Set the DS aside, and WPA is easily the way to go. All of the other devices listed above support it and you’d be hard-pressed to find a router on the market today that didn’t include WPA as well. WPA2, however, is still hit-and-miss. The newest encryption standard doesn’t share WPA’s near-universal backwards compatibility, and some routers on the market may not support it. In all honesty, this shouldn’t be much of an issue—WPA2 is more secure than WPA, but WPA is still considered a secure standard, and it’s still recommended as a general solution.
Enabling a wireless security standard
Actually enabling a security standard (assuming you don’t already run one) is simple. I’ll provide a few sample screenshots from a Linksys WRT150 router (802.11n Draft 2.0 compliant); the procedure should be similar on any other product. Drop into the “Wireless Security” of the WRT150 and open the selection tab, and this is what you see:
We’re going to ignore WEP, since you really shouldn’t be using it, and focus on the various WPA options. WPA Personal (aka, WPA-PSK) and WPA2-Personal are configured more-or-less identically. Select the option, choose your encryption method (TKIP or AES), and enter your chosen encryption key. There should be no need to change the default key renewal time (3,600 seconds) but if you need to do so, you can do that, as well. From this point, all you need to do is configure your various wireless adapters with the same information, and you should be up and running.

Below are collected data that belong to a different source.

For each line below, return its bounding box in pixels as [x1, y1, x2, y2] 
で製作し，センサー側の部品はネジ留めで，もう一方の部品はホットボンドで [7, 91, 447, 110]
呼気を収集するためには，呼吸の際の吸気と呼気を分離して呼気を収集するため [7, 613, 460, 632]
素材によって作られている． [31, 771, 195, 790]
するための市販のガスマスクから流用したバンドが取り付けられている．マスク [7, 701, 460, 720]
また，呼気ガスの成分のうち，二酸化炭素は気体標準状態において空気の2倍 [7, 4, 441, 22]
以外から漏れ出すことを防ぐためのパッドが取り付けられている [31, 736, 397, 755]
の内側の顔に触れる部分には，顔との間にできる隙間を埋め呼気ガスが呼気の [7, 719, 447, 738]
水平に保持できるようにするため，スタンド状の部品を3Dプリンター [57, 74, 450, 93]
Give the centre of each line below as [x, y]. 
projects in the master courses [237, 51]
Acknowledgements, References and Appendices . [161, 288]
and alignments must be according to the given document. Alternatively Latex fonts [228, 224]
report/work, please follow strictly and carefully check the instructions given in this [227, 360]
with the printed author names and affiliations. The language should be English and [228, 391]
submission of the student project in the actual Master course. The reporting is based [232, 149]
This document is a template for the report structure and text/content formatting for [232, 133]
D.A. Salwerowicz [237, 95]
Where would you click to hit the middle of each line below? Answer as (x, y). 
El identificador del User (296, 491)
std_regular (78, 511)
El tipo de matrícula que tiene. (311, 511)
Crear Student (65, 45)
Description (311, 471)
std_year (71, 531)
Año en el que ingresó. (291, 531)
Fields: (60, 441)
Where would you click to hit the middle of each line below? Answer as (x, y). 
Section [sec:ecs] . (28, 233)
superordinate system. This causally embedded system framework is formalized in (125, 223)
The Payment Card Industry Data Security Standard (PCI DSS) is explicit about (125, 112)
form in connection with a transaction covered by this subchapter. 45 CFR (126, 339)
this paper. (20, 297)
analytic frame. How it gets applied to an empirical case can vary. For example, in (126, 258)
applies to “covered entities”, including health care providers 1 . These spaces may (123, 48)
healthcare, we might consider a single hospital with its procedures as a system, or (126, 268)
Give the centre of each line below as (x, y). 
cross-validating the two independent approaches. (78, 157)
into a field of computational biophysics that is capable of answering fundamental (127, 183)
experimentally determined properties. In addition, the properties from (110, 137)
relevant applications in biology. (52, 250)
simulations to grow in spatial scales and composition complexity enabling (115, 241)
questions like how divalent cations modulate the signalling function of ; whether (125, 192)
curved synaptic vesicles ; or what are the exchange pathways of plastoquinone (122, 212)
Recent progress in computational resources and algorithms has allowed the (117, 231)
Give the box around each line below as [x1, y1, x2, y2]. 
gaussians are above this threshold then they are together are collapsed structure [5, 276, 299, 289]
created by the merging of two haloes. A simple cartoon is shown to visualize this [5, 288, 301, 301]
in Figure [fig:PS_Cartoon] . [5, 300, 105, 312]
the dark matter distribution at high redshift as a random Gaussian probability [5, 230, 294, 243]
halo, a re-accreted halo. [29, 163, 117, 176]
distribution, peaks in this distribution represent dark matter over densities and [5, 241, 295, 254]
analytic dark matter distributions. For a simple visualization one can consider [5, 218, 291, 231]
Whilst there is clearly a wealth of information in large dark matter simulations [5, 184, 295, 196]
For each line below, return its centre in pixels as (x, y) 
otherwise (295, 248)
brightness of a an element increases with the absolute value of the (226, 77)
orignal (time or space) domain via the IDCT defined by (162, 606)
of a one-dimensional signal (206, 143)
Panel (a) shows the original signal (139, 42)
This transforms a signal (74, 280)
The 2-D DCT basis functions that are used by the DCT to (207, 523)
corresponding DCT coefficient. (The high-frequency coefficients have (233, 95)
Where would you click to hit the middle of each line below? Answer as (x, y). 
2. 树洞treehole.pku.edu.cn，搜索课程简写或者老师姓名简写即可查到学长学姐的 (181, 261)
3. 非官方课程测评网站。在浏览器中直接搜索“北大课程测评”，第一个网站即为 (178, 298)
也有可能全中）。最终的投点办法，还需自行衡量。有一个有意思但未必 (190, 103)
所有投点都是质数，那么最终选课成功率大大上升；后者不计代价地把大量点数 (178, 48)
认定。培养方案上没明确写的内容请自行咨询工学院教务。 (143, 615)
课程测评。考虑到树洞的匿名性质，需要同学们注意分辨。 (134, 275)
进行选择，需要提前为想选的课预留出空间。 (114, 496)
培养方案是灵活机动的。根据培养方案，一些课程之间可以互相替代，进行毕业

Linksys’ options for switching to RADIUS mode are a bit misleading. WPA Enterprise and WPA2 Enterprise are the options you’d choose for a RADIUS server using one of those two protocols. The actual RADIUS option refers to a RADIUS server combined with WEP, and probably isn’t used much at this point.
Configuring WPA/WPA2 Enterprise is also simple: Choose your encryption standard (TKIP or AES), and punch in the IP address and port number for the RADIUS server that handles authentication, as well as your shared secret. Once you’ve finished these steps, the router itself should be ready—make the appropriate configuration changes for your wireless adapters, and you’re good to go.
Conclusion
It’s actually quite easy to secure a wireless network, once you have a handle on what works and what doesn’t. Don’t waste time manually configuring MAC addresses or disabling DHCP when enabling an appropriate encryption standard is both faster and more effective.
WPA2 (AES) is the best encryption method currently available, followed by WPA2 (TKIP), WPA (AES), WPA (TKIP), and WEP. The relative gap between WEP and WPA, however, is far greater than the gap between WPA (TKIP) and WPA2 (AES). Generally speaking, any router that supports WPA is “good enough” in terms of its overall security. WEP, as we’ve previously stated, is an “only if you must” protocol, but it’s still a better option than transmitting in the clear.
Follow these simple guidelines and you’ll soon be leeching off your neighbor’s wireless network in peace, confident in your assurance that he can’t do the same to you.